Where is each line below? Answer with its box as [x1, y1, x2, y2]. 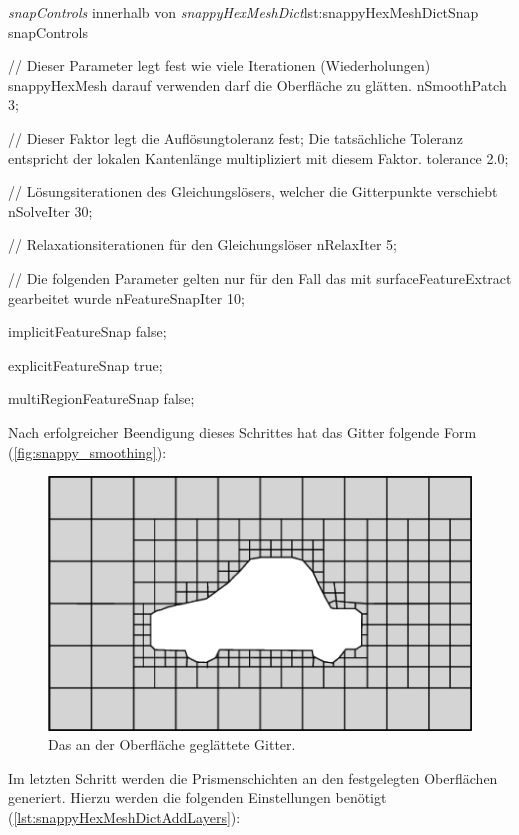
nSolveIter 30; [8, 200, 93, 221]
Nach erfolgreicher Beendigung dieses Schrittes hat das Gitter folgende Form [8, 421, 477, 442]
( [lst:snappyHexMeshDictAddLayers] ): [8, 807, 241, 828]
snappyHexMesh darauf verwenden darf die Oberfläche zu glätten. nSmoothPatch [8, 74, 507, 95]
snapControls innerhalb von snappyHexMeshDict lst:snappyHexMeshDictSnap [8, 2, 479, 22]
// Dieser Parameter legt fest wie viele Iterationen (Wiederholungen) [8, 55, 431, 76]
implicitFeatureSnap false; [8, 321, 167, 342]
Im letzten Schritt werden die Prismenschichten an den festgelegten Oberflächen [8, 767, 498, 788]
...
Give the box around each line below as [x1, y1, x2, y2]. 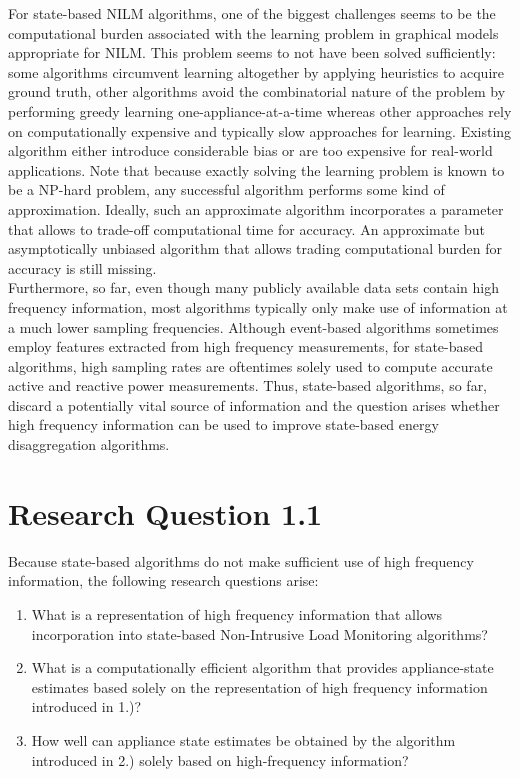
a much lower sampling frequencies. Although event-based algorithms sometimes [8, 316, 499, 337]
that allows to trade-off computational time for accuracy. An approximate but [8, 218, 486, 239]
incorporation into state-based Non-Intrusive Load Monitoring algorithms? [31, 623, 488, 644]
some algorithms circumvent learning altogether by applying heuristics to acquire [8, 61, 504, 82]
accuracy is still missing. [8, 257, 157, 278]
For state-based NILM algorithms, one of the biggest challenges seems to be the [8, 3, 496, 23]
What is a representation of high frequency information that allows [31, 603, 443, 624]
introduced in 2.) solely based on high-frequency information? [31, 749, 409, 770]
* * *
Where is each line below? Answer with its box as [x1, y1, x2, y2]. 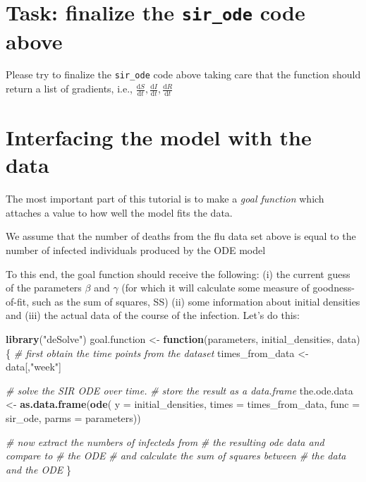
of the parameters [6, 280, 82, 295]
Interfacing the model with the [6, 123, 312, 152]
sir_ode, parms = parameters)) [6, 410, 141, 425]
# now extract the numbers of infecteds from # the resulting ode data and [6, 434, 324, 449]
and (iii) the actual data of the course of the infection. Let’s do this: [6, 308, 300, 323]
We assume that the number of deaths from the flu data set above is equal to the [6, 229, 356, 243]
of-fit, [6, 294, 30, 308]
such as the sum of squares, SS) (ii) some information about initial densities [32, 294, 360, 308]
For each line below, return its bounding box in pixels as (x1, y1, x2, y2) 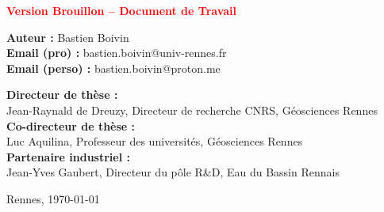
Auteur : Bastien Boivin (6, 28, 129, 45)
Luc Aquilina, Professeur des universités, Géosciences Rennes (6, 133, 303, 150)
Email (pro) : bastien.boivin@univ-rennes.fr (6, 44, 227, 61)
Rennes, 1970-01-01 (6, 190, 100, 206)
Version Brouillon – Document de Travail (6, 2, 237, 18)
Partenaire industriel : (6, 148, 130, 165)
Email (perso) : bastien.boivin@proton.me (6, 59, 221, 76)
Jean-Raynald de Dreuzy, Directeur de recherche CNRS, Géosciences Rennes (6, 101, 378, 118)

- [Exercise objective] Could you copy out every line in the material above that contains the string "based"?

- [Output for this exercise]
a much lower sampling frequencies. Although event-based algorithms sometimes [8, 316, 499, 337]
incorporation into state-based Non-Intrusive Load Monitoring algorithms? [31, 623, 488, 644]
For state-based NILM algorithms, one of the biggest challenges seems to be the [8, 3, 496, 23]
introduced in 2.) solely based on high-frequency information? [31, 749, 409, 770]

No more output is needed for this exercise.